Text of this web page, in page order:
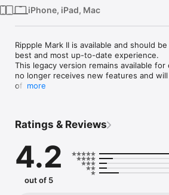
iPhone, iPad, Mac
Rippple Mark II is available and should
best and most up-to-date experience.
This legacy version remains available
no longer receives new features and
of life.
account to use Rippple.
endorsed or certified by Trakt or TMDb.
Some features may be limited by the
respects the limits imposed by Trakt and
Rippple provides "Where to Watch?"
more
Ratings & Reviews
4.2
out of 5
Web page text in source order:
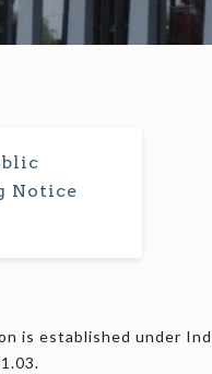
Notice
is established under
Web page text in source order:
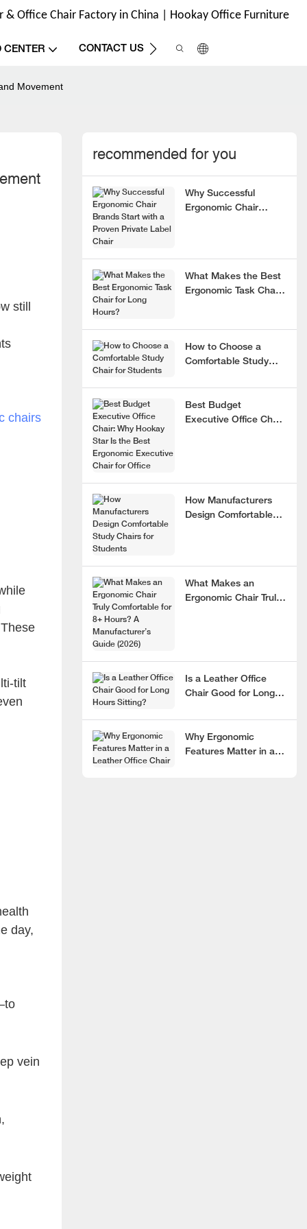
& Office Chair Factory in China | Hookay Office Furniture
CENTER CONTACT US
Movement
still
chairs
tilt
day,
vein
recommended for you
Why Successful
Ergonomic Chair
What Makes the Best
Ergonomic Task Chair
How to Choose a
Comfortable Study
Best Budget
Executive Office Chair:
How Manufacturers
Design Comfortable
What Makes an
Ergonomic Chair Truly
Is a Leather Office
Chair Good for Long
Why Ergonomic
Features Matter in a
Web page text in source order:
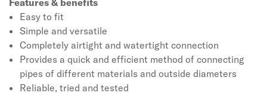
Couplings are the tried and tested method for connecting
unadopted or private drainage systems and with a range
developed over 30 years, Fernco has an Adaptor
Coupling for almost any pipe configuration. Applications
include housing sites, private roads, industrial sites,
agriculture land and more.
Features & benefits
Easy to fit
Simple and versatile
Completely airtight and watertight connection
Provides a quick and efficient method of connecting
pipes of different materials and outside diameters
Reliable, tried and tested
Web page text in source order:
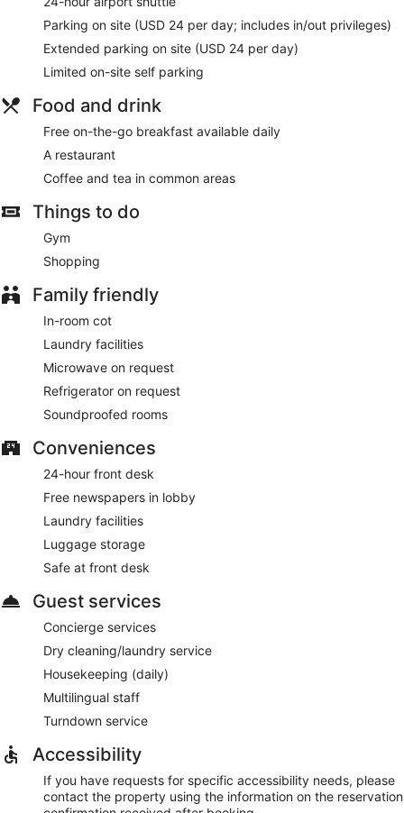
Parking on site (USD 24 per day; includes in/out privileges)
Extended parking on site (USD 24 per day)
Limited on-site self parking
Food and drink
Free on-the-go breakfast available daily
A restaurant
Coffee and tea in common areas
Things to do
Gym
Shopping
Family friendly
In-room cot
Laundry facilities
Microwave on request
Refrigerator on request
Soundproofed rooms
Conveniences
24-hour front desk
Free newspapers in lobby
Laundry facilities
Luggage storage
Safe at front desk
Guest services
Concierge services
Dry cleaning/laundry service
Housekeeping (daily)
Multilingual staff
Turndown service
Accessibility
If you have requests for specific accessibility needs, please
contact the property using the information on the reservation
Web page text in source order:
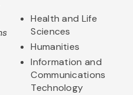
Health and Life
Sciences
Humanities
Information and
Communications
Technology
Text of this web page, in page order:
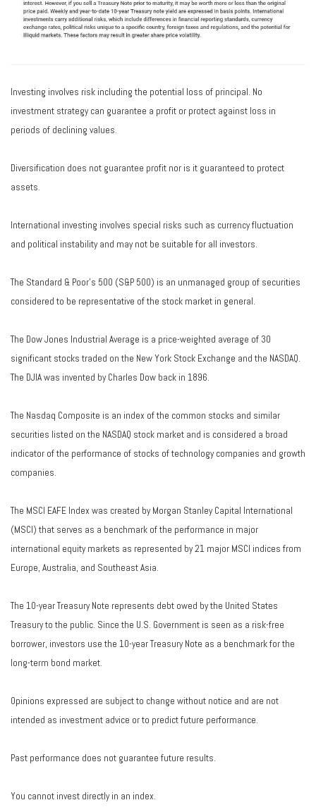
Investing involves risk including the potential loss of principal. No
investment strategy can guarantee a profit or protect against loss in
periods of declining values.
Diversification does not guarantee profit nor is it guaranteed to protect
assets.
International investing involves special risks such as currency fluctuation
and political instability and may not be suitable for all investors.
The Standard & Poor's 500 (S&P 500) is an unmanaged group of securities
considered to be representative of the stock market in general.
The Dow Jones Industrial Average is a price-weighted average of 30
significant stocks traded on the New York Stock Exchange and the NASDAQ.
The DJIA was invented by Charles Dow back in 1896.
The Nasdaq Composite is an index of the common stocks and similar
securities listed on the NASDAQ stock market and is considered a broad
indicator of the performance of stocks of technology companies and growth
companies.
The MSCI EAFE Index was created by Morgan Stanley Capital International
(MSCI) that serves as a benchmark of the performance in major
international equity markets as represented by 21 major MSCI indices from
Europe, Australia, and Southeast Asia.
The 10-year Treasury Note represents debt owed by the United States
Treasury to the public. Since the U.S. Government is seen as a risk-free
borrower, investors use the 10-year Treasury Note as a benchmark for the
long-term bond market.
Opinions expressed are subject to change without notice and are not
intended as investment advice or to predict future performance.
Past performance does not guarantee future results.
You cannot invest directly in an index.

Work instructions:
Output exactly the lines of the listing above that start with the one holding "contact the property" and go on through the one holding "periods of declining values."; leave the pictures out.

Response to this exercise:
contact the property using the information on the reservation
Web page text in source order:
Health and Life
Sciences
Humanities
Information and
Communications
Technology
Text of this web page, in page order:
Investing involves risk including the potential loss of principal. No
investment strategy can guarantee a profit or protect against loss in
periods of declining values.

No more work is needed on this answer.